* The problem
Lines from the beginning of the material below through the line that has "для которой скобка ли опредлена (109, 173)" are to be reproduced exactly, but pictures are not.

···

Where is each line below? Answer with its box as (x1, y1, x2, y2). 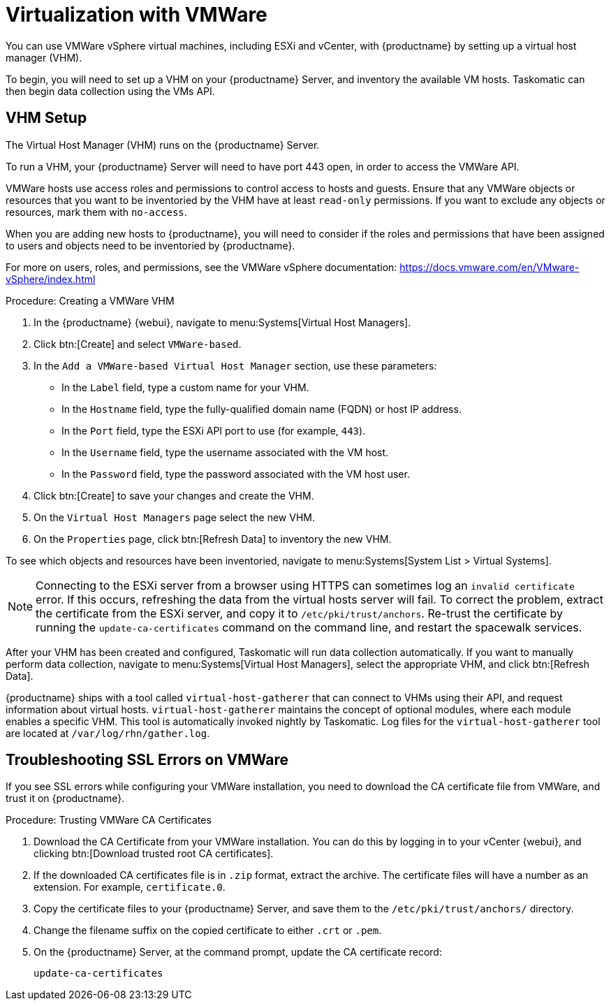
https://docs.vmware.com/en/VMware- (399, 261, 580, 273)
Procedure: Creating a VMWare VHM (6, 294, 175, 307)
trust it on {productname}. (6, 792, 125, 805)
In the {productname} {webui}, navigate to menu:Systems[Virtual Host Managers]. (34, 316, 411, 328)
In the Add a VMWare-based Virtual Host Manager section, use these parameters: (34, 359, 437, 372)
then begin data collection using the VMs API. (6, 85, 215, 97)
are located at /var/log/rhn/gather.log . (6, 727, 210, 739)
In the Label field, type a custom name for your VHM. (61, 381, 309, 393)
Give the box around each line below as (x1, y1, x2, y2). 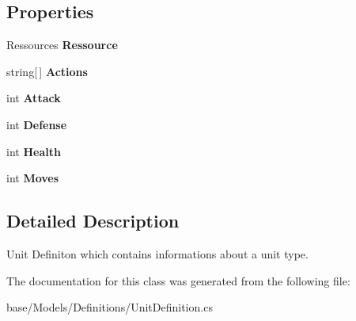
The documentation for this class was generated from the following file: (6, 272, 350, 289)
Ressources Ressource (6, 36, 118, 53)
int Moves (6, 170, 59, 186)
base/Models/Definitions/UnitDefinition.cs (6, 299, 213, 315)
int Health (6, 143, 61, 159)
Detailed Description (6, 208, 180, 233)
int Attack (6, 90, 61, 106)
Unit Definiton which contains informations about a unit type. (6, 245, 309, 262)
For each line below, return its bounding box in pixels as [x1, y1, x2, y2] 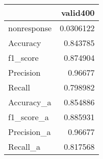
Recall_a [8, 141, 40, 152]
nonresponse [8, 22, 52, 34]
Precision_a [8, 126, 51, 138]
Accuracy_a [8, 96, 51, 108]
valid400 [61, 7, 95, 18]
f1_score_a [8, 111, 49, 123]
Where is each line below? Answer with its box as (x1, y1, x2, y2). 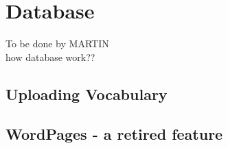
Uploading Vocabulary (5, 83, 168, 104)
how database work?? (5, 49, 95, 64)
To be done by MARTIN (5, 36, 109, 51)
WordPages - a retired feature (5, 123, 223, 145)
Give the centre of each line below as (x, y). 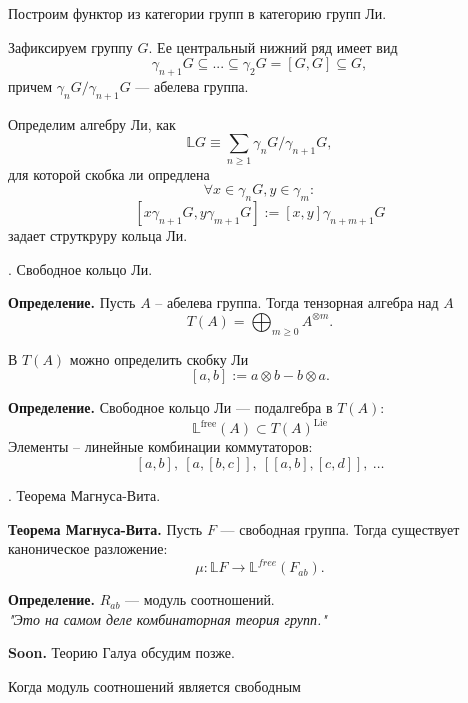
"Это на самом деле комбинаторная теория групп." (167, 618)
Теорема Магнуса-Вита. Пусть (105, 528)
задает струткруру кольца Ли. (98, 235)
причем (30, 85)
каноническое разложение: (88, 548)
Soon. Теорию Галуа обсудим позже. (121, 652)
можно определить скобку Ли (159, 358)
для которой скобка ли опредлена (109, 173)
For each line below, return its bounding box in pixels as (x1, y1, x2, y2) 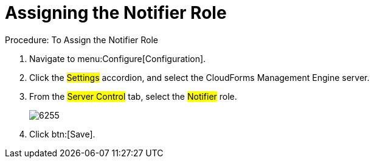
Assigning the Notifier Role (5, 2, 227, 23)
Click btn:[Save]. (29, 128, 95, 139)
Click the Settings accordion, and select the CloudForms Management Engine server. (29, 72, 370, 83)
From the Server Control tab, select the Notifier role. (29, 91, 237, 102)
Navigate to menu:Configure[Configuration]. (29, 53, 206, 64)
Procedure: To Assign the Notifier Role (5, 34, 159, 45)
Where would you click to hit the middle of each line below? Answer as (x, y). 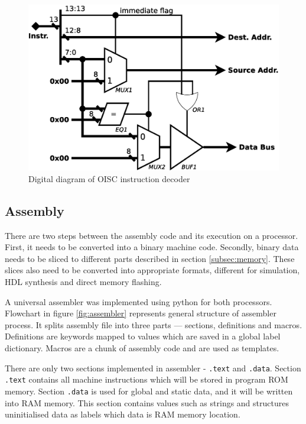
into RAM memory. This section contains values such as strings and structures (147, 402)
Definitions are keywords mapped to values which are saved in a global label (143, 336)
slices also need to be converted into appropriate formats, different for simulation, (152, 270)
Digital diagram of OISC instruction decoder (109, 178)
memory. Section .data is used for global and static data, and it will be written (149, 391)
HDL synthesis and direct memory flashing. (83, 282)
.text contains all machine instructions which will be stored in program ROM (147, 379)
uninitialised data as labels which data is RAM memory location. (123, 414)
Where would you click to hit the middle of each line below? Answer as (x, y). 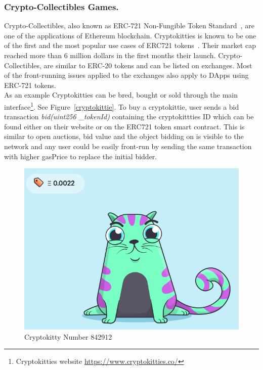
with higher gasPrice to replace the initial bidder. (81, 156)
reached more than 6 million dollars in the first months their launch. (110, 55)
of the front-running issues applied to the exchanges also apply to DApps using (126, 75)
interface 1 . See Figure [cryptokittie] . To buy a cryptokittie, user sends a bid (122, 106)
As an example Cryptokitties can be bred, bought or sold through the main (121, 95)
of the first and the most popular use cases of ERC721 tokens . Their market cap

···

* Task response
Where is each line below? Answer with its box as (x1, y1, x2, y2). 
https://docs.vmware.com/en/VMware- (399, 261, 580, 273)
Procedure: Creating a VMWare VHM (6, 294, 175, 307)
trust it on {productname}. (6, 792, 125, 805)
In the {productname} {webui}, navigate to menu:Systems[Virtual Host Managers]. (34, 316, 411, 328)
In the Add a VMWare-based Virtual Host Manager section, use these parameters: (34, 359, 437, 372)
then begin data collection using the VMs API. (6, 85, 215, 97)
are located at /var/log/rhn/gather.log . (6, 727, 210, 739)
In the Label field, type a custom name for your VHM. (61, 381, 309, 393)
Give the box around each line below as (x1, y1, x2, y2). 
The documentation for this class was generated from the following file: (6, 272, 350, 289)
Ressources Ressource (6, 36, 118, 53)
int Moves (6, 170, 59, 186)
base/Models/Definitions/UnitDefinition.cs (6, 299, 213, 315)
int Health (6, 143, 61, 159)
Detailed Description (6, 208, 180, 233)
int Attack (6, 90, 61, 106)
Unit Definiton which contains informations about a unit type. (6, 245, 309, 262)
For each line below, return its bounding box in pixels as [x1, y1, x2, y2] 
Recall_a [8, 141, 40, 152]
nonresponse [8, 22, 52, 34]
Precision_a [8, 126, 51, 138]
Accuracy_a [8, 96, 51, 108]
valid400 [61, 7, 95, 18]
f1_score_a [8, 111, 49, 123]
Where is each line below? Answer with its box as (x1, y1, x2, y2). 
Uploading Vocabulary (5, 83, 168, 104)
how database work?? (5, 49, 95, 64)
To be done by MARTIN (5, 36, 109, 51)
WordPages - a retired feature (5, 123, 223, 145)
Give the centre of each line below as (x, y). 
"Это на самом деле комбинаторная теория групп." (167, 618)
Теорема Магнуса-Вита. Пусть (105, 528)
задает струткруру кольца Ли. (98, 235)
причем (30, 85)
каноническое разложение: (88, 548)
Soon. Теорию Галуа обсудим позже. (121, 652)
можно определить скобку Ли (159, 358)
для которой скобка ли опредлена (109, 173)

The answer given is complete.